Amrozi has described Mukhlas as an inspiration to him.

Police said that when Mukhlas returned to Tenggulun, he became more involved in the village's Al Islam boarding school, founded by another of Amrozi's brothers, where about 150 students follow a strictly religious curriculum.

Amrozi is said to have admitted meeting the Muslim preacher Abu Bakar Ba'asyir on several occasions - while Mr Ba'asyir was in exile in Malaysia in the 1990s and more recently after the preacher's return in 1998, when he was invited to speak at the Al Islam school.

Mr Ba'asyir is thought to be the founder and spiritual leader of Jemaah Islamiah, a shadowy, regional network of militants thought to have carried out a number of attacks across South East Asia.

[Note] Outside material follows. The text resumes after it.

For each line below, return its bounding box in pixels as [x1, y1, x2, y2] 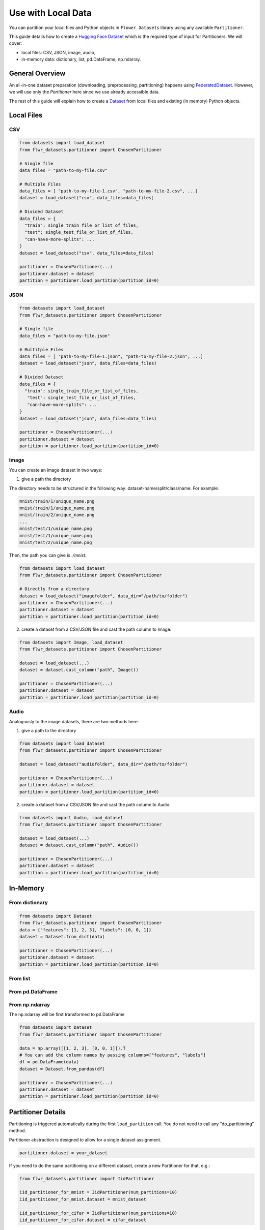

Amrozi angered families of the Bali bombing victims when he was paraded before the media in November waving and laughing, and was quoted as saying that he was "delighted" by the attack because they had destroyed "places of sin".

"With this incident, God willing, many people realised that they had forgotten God and neglected their worship and avoided places of worship," he said.

"Often things we don't like are in fact good for us," he added.

General I Made Mangku Pastika, chief of the investigation, said Amrozi showed no remorse for his involvement.

"He's very calm, very cool... proud of his activities," he said.

Mr Pastika said Amrozi's only regret about the bombing was the fact that most of the dead were Australians rather than Americans.

"He doesn't regret it but he is just unhappy," Mr Pastika added.